__What the task requires__.
Give again, word for word, every line below from the one that has "na právo civilní" through the one that has "svého a práva", both included, and no others.

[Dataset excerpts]
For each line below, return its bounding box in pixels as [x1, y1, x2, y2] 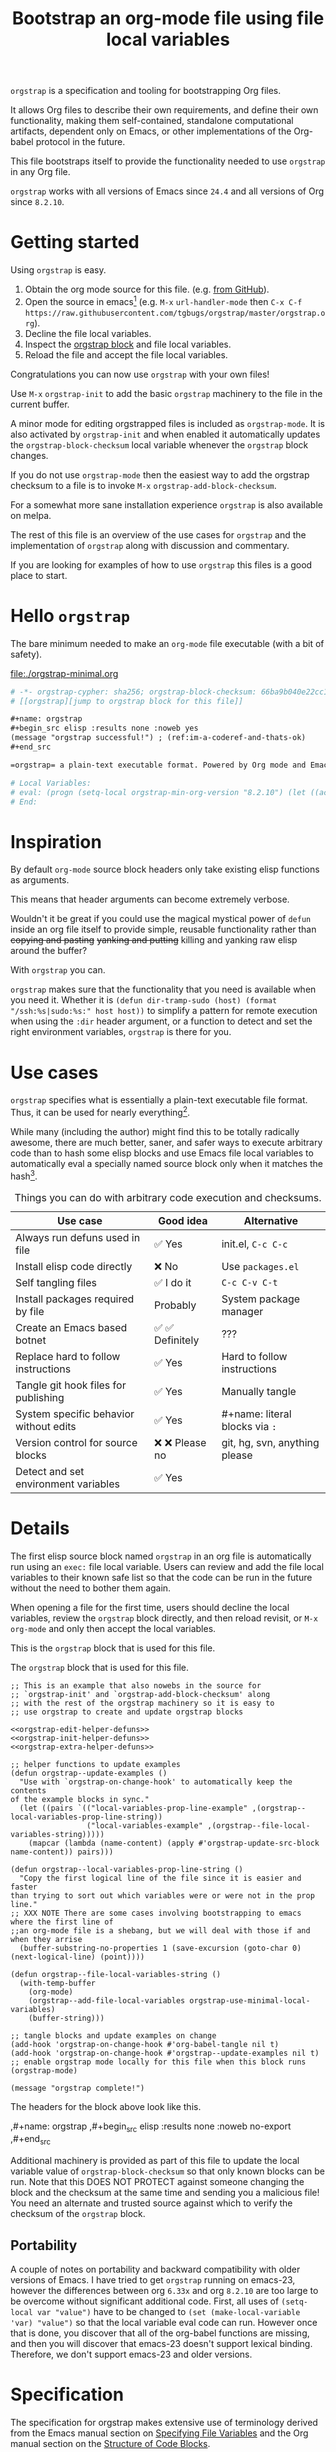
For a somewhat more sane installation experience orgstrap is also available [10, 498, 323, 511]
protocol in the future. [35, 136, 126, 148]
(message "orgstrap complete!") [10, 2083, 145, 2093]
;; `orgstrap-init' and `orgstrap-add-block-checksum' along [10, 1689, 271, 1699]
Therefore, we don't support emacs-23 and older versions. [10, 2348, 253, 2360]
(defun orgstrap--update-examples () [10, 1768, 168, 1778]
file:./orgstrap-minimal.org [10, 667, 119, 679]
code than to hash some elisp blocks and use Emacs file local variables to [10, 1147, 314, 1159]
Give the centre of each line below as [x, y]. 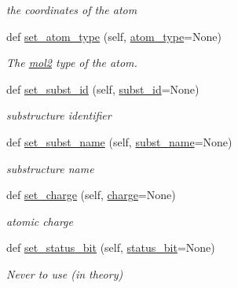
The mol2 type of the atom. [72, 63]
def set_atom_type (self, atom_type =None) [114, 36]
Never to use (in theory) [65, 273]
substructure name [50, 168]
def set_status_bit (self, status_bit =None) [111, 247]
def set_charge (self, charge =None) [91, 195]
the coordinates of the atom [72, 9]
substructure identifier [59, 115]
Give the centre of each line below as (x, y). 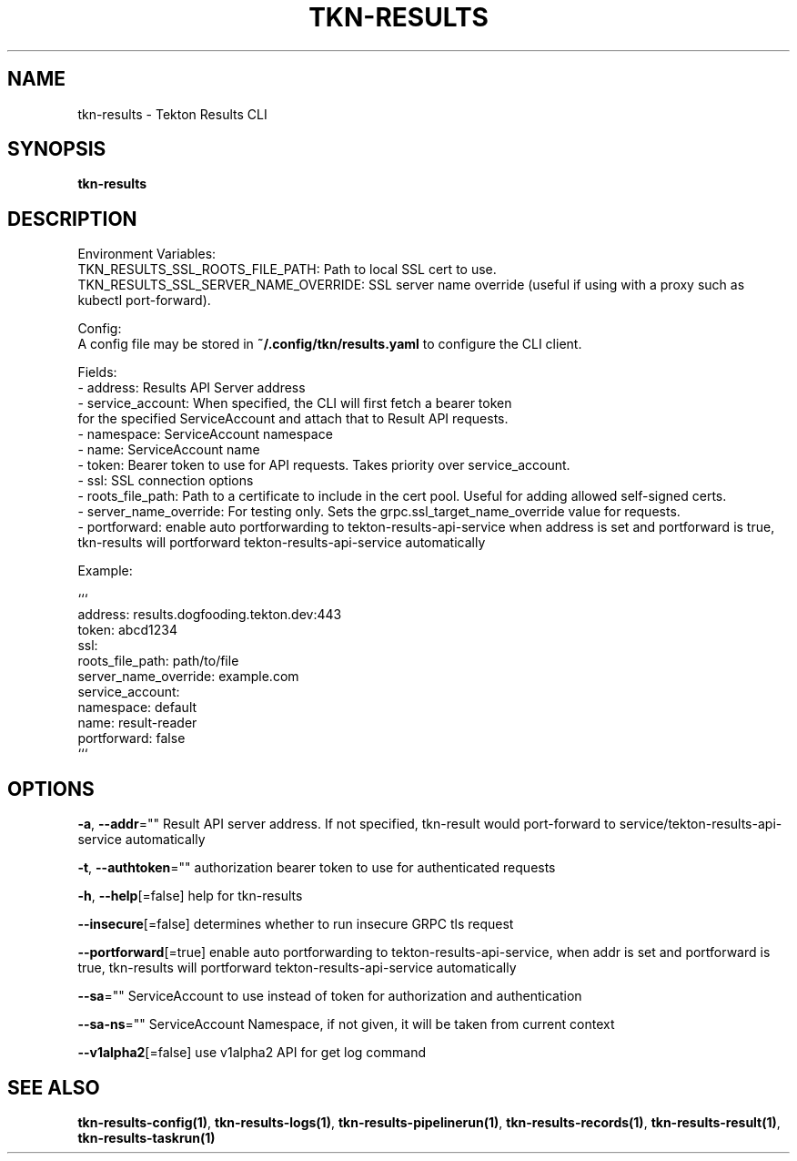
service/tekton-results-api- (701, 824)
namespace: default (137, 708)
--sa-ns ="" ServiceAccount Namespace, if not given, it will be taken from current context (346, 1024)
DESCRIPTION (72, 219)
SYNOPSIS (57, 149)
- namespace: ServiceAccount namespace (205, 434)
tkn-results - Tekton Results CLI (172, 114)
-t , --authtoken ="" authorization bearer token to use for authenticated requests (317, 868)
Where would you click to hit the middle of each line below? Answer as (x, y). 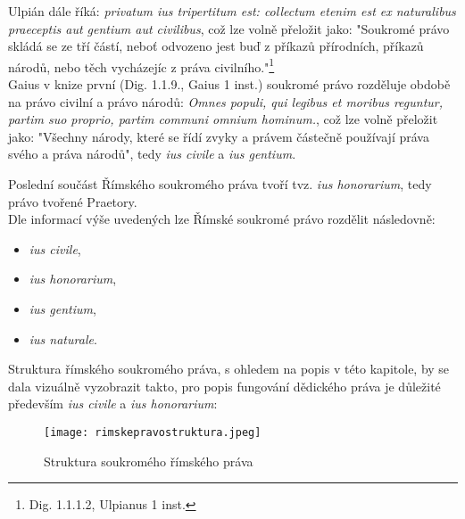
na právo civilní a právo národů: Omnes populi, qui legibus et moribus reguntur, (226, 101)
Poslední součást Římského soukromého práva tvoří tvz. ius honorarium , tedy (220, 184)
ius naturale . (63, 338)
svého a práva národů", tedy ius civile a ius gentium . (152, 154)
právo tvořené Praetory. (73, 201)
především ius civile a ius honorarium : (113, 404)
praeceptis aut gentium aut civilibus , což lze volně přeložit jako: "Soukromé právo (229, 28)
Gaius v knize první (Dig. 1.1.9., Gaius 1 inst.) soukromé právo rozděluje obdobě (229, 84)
...
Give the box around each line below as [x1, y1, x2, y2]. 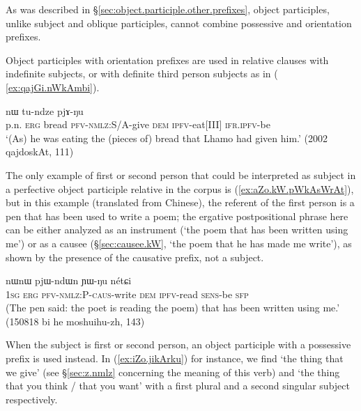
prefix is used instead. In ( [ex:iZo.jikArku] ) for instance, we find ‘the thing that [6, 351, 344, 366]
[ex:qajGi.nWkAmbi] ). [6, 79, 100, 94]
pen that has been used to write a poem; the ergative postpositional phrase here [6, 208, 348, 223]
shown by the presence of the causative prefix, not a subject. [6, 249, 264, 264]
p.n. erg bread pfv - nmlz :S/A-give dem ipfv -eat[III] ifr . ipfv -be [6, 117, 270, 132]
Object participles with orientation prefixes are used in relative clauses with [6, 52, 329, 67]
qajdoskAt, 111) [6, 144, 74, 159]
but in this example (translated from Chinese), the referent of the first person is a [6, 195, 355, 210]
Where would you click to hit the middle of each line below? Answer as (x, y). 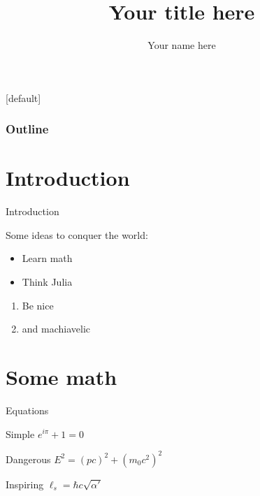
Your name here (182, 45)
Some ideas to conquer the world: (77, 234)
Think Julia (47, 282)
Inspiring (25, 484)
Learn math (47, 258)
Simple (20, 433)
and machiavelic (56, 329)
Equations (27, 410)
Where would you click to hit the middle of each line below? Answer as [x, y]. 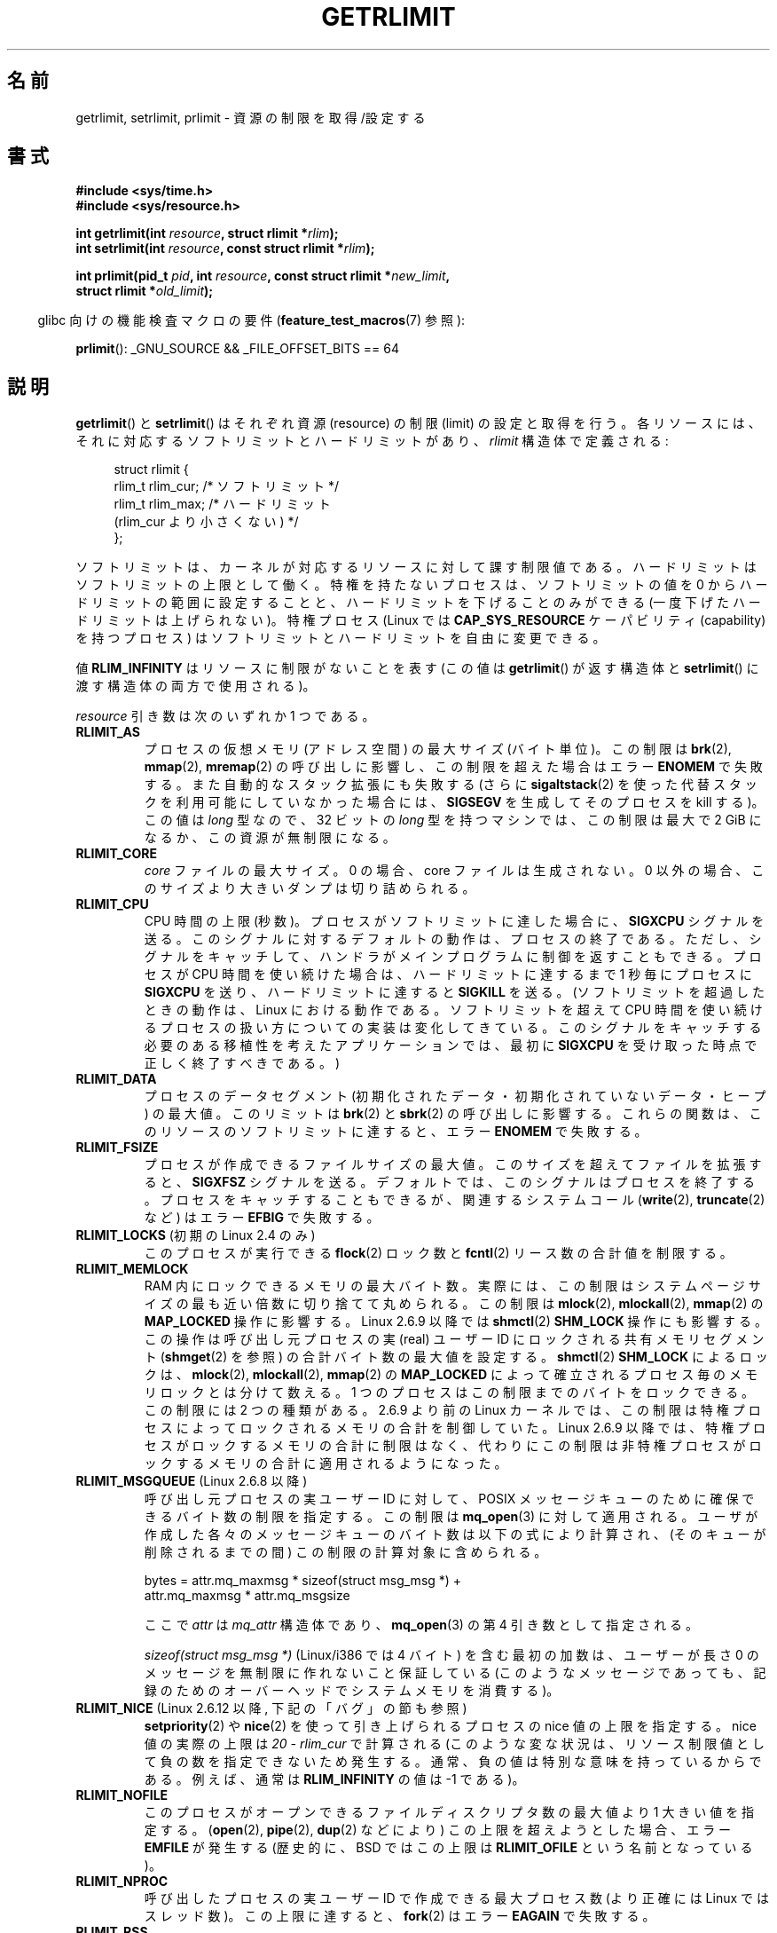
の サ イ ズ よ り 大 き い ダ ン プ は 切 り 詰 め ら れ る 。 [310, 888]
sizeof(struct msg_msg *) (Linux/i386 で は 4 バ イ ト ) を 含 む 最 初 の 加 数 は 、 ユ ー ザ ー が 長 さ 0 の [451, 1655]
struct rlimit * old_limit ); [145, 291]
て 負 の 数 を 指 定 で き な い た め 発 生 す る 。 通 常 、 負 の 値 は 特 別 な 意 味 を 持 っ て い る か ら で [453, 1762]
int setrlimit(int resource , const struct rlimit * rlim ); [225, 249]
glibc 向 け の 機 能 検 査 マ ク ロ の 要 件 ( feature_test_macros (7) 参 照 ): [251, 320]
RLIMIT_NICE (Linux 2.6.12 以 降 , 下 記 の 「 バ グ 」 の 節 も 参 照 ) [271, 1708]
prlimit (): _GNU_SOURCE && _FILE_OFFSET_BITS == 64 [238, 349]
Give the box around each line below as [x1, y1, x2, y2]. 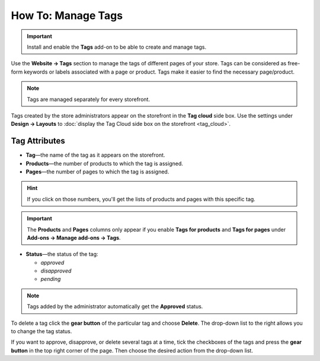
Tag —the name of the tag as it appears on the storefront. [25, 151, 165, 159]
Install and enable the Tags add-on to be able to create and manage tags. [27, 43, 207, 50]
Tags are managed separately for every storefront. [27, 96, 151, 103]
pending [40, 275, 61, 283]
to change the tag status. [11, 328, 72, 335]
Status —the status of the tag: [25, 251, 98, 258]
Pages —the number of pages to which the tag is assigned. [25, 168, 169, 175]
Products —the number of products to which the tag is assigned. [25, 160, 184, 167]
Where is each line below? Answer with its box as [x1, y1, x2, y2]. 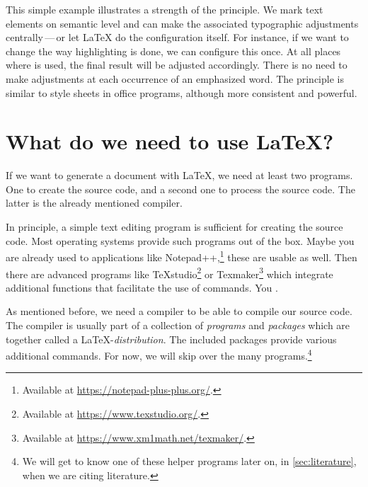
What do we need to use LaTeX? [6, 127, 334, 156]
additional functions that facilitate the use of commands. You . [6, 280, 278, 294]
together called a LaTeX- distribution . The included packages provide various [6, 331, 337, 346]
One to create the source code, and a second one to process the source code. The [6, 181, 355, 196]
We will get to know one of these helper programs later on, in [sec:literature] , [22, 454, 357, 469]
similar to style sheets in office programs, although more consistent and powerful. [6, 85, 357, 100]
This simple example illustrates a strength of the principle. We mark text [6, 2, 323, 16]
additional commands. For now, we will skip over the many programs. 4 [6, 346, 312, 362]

__Result for this task__.
na právo civilní a právo národů: Omnes populi, qui legibus et moribus reguntur, (226, 101)
Poslední součást Římského soukromého práva tvoří tvz. ius honorarium , tedy (220, 184)
ius naturale . (63, 338)
svého a práva národů", tedy ius civile a ius gentium . (152, 154)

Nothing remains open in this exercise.